* _Assigned task_: Below are records; how many of their lines contain "page"? Answer with only the number.

* _Records for this task_:
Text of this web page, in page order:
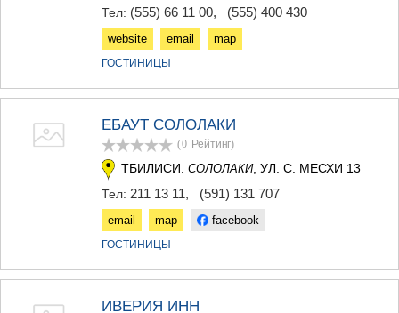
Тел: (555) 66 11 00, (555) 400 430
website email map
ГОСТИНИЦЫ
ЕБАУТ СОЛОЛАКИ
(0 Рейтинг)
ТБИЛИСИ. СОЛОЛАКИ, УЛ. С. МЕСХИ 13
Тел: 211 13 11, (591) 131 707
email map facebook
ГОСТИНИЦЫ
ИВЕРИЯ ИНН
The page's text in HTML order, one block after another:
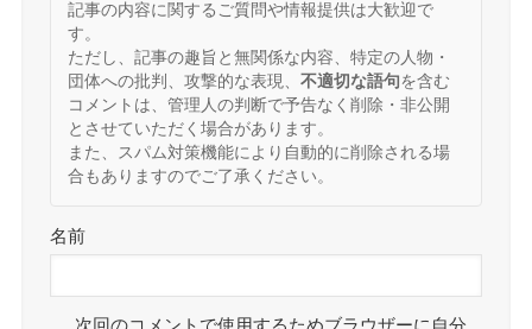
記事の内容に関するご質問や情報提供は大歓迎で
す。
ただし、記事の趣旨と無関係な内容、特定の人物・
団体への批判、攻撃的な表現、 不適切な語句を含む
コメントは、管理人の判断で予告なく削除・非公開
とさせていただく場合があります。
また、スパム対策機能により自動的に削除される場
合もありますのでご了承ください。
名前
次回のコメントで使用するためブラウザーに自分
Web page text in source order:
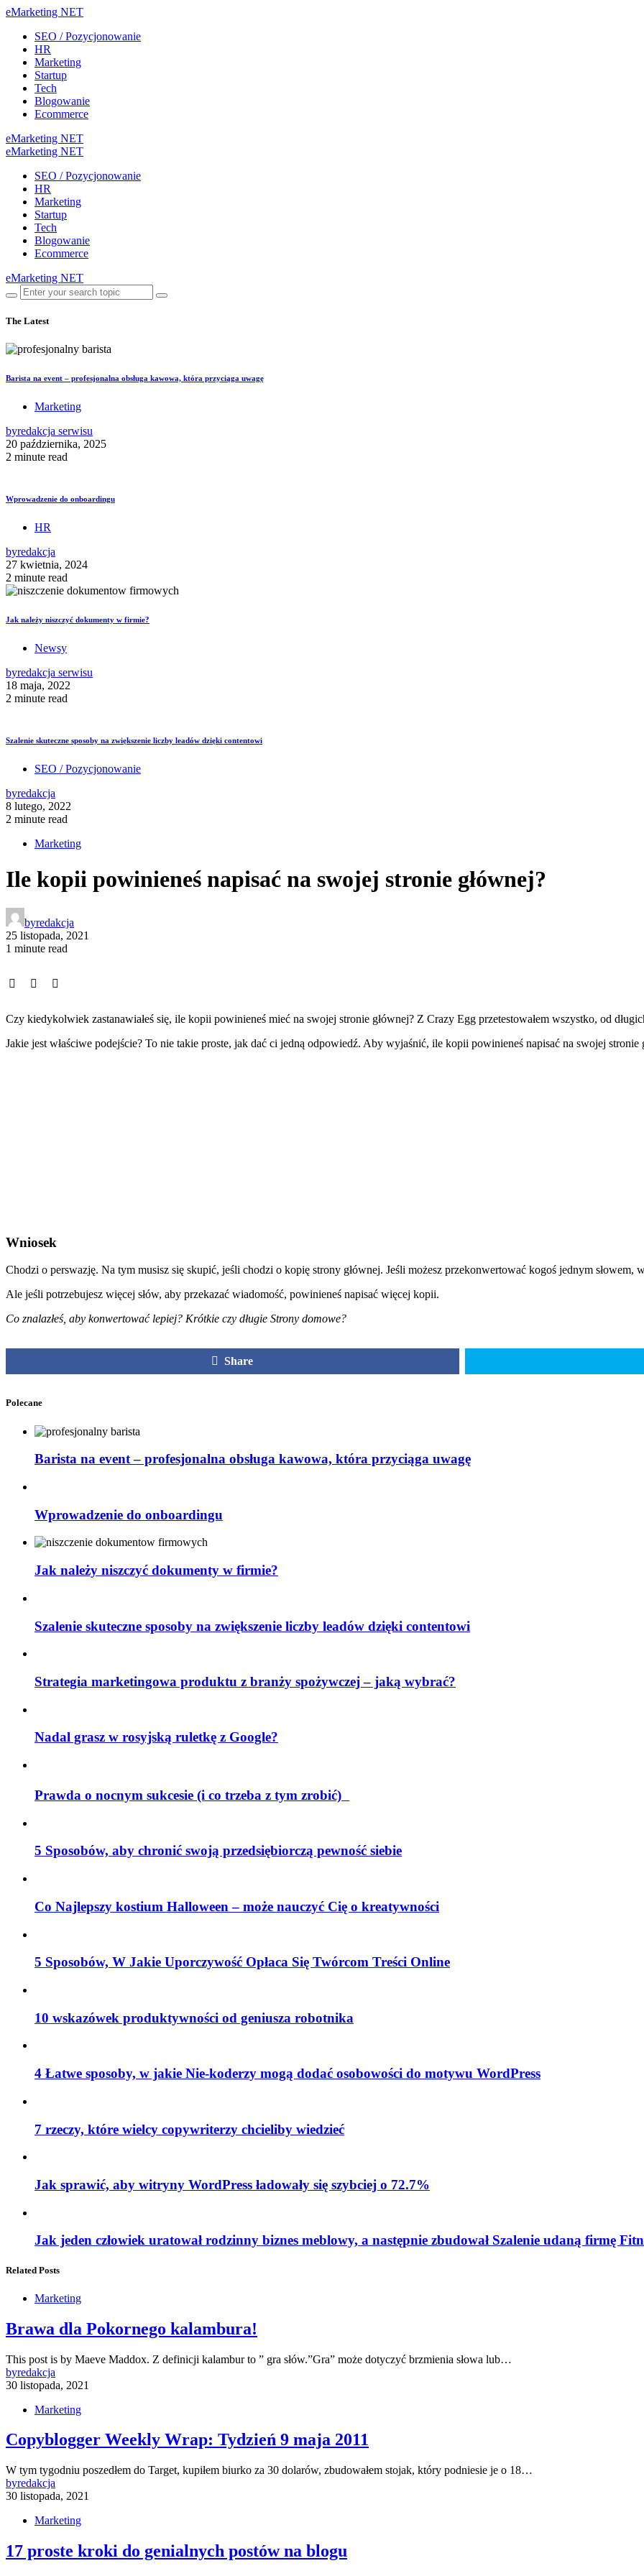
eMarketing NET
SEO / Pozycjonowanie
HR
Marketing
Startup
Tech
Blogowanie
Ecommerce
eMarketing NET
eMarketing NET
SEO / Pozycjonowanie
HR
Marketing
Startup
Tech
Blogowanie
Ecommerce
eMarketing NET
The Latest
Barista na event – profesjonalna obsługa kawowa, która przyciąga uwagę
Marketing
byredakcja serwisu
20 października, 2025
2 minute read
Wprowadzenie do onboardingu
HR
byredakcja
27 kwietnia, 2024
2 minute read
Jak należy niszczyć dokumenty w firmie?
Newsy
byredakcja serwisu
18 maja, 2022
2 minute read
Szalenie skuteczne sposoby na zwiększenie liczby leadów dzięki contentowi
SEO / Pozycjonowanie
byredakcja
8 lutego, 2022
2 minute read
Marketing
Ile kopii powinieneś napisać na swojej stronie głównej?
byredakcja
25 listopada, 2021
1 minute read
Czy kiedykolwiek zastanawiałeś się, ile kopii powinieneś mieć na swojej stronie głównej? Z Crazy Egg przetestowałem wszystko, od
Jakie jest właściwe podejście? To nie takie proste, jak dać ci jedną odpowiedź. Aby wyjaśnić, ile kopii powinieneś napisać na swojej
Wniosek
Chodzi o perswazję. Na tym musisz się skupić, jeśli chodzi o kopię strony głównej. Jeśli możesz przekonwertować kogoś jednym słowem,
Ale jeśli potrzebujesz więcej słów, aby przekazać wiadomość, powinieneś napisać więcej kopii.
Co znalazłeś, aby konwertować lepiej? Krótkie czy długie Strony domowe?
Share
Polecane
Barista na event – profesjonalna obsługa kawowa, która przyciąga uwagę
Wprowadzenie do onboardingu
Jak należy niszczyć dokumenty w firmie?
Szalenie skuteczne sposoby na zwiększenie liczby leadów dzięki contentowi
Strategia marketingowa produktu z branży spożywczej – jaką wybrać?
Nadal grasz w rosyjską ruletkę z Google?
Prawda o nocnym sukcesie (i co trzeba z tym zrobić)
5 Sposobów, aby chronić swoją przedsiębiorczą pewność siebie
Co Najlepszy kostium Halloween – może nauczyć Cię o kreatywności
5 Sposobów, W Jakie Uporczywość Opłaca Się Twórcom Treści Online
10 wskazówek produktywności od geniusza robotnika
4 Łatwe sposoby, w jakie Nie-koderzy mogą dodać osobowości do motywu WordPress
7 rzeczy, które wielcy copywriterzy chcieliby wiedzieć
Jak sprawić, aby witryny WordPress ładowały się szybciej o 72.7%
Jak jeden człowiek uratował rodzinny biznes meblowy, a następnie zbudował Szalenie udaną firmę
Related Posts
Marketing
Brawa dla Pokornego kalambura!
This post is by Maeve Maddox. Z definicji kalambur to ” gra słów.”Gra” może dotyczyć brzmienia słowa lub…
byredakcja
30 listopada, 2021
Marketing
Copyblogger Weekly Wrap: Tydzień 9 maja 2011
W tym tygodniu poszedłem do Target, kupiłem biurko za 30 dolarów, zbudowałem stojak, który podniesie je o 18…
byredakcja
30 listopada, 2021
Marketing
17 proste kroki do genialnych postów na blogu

* _Task output_: 3